GAME 24 - OKLAHOMA (11-12) @ #15 VANDERBILT (19-3) 2:30pm CST on SEC NETWORK

This is it.

Could we get to 17-18 wins? Yeah, it's possible because the talent is there, and this team has the ability to win 17-18-even 19 games.

But that is the problem. They have the ability but don't perform to that ability. And it's not a one year thing. The games, progression, and outcomes are a pattern for now 5 years. And , IMO, from going to games and seeing Moser pace the sidelines (or even seeing what you can on TV), it's his nervous energy and total control/interaction at every moment of the game that causes the mental and physical late game issues. The team has no confidence in what to do or what they do because of PM's reactions.

I'm sure Denny didn't want to come in and fire a coach, but no doubt he can see the pattern, too. And if he can't, $$ or season ticket sales and BMDs will remind him.
At the end of the day, it's the money. 9,000 season tickets to 4,000 season tickets sold tells the story. That's not all on the Thunder getting good again. That's about the poor and inconsistent product at LNC. The market (fan base, donors) has spoken.
 
Just my opinions:

The team has under performed relative to their talent this year. Period.

Disagree that has been true in previous years. In my opinion, the issues have been more about talent and lack of retention.

Previous lack of retention has been mostly due to a lack of NIL funds (my guess). But, I don't have enough information to really know and I doubt many of you do either.

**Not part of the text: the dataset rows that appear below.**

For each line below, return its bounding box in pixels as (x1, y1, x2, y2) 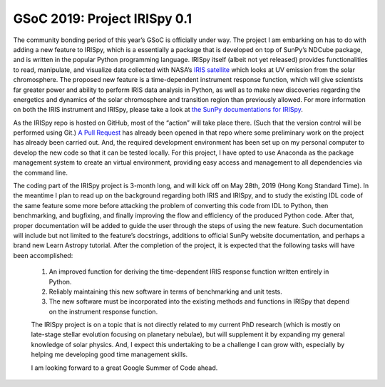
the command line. (13, 168, 68, 177)
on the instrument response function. (48, 307, 158, 316)
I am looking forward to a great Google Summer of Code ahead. (31, 363, 218, 372)
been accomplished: (13, 251, 73, 259)
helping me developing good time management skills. (31, 350, 188, 359)
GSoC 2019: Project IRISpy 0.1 (13, 11, 192, 26)
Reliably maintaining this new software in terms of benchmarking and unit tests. (48, 287, 282, 296)
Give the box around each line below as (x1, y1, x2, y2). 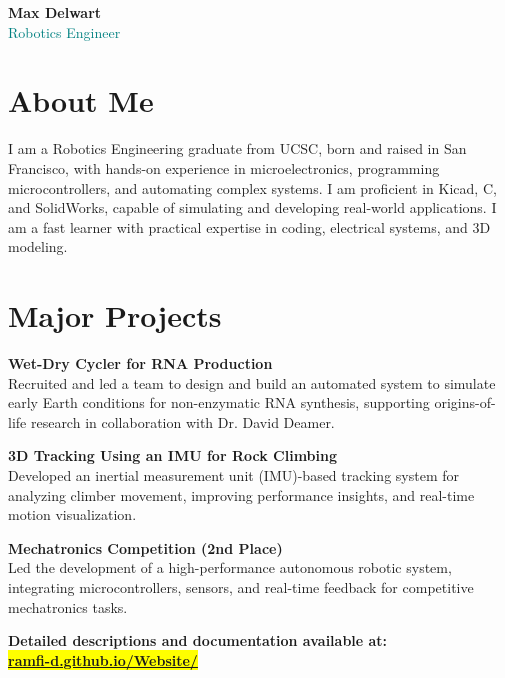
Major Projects (8, 295, 222, 336)
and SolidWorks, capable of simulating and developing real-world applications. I (8, 197, 497, 218)
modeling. (8, 236, 68, 257)
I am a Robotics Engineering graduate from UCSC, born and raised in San (8, 138, 467, 159)
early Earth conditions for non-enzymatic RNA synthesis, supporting (8, 392, 430, 413)
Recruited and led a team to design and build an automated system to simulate (8, 372, 496, 393)
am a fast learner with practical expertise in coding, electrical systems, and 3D (8, 216, 491, 237)
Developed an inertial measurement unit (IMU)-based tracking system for (8, 464, 459, 485)
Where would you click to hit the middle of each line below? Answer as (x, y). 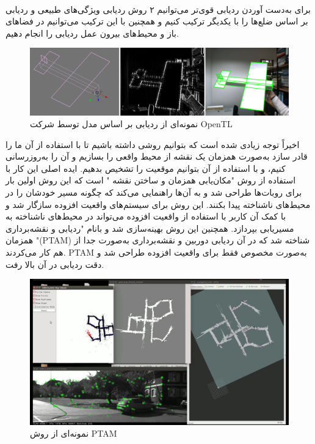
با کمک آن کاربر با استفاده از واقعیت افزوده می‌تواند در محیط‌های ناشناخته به (146, 216)
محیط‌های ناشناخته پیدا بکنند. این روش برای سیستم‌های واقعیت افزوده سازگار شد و (158, 204)
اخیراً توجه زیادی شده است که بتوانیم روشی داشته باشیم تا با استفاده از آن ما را (153, 144)
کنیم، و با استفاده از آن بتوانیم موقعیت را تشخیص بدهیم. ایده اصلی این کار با (146, 168)
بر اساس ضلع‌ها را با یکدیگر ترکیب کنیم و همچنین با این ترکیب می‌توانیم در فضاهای (157, 21)
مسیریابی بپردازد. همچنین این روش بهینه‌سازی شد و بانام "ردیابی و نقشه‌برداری (150, 228)
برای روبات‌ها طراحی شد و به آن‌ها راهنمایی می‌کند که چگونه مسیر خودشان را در (154, 192)
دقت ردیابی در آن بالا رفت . (55, 264)
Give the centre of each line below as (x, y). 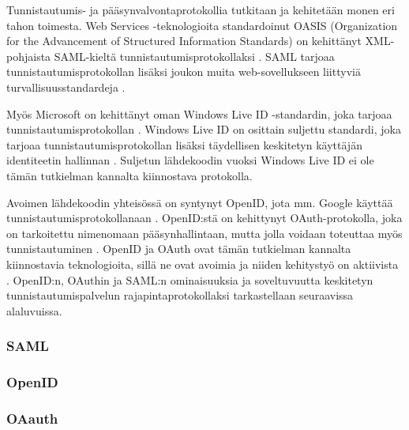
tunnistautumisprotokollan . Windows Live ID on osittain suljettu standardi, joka (204, 129)
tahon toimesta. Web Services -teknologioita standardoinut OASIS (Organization (202, 25)
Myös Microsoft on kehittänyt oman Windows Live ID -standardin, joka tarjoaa (199, 113)
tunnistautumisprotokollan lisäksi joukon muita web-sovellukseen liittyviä (184, 72)
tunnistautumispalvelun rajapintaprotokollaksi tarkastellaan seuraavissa (180, 295)
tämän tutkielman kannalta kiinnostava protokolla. (129, 175)
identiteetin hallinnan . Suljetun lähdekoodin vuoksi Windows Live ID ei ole (190, 160)
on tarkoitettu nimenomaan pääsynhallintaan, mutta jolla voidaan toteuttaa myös (204, 233)
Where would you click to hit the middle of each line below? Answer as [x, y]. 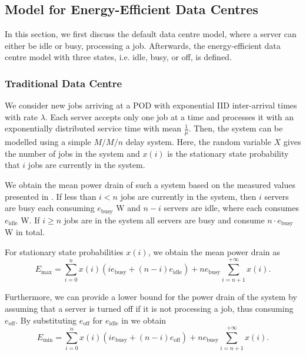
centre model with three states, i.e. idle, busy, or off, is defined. [118, 57]
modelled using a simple [48, 142]
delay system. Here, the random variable [198, 142]
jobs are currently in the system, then [188, 196]
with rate [21, 116]
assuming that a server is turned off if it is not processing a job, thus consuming [149, 308]
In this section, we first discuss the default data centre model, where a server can [151, 34]
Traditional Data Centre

Old coaches tend to do things the way they learned and the way they have always done it. Worked perhaps and is a lot easier and less effort than self evaluation, learning and applying new theories. Moser is stuck on how he plays the last 5 minutes of a game and it is wrong and he is going to keep banging his head against the wall until his skull fractures. The definition of stupid is "doing the things the same way and expecting a different result". At this level with the type of talent he is facing, this is NBA lite and he has to understand that. You can not quit playing offense with 5 minutes to go, or 4 minutes to go, or 3 minutes to go, and probably even 2 minutes to go. He does. The preseason practice I got to watch last year I told you guys about, was actually an internal team scrimmage. The scrimmage was actually 8 four minute scrimmages. Each scrimmage was played as the last 4 minutes of a game. Kept score and had SEC officials calling the game. Assistants acted as coaches, each scrimmage was played out like a real game. With each scrimmage, players were given different amounts of fouls, etc. He was clearly trying to recreate every possible situation that could exist and play it out. He worked both teams in the scrimmage. During time outs and after each scrimmage he coached the kids on the mental aspect of how they played. It mostly revolved around how much time they used before a shot. Behind, play quicker on offense. Ahead, play slower on offense. When the shot clock, fully used, would result in a win regardless of how successful the other team was on offense would result in a win, he just played the clock. Meaning limit offense to layups and/or free throws. Not knowing much about coaching, it seemed to make perfect sense to me. But, watching it play out the last couple years, I think this is a flawed theory and has resulted, particularly, this year in a lot of these late comebacks/collapses. These crazy late comebacks can only occur when we go without scoring at all and they score a bunch. I think Moser may have had success using his approach with lesser competition, but at this level, the talent is so great, he just ends up fighting the last 5 minutes or so with the hands of his team tied behind their backs. In short, it seems to me he needs to evolve or coach at a lower level. In the NBA, they never quit playing offense until just a few seconds left.

I like porter generally, and don't think he has done a bad job considering what he has been given to work with and other circumstances that have been present, but if I am Joe or the new AD, I am either going to go in a different direction, after the season, or at a minimum, get some trusted basketball minds, look at some tape of our worst losses, get a handle on changes that he needs to make, and then have a sit down with him and see if he is fixed on doing it his way or willing to make some changes.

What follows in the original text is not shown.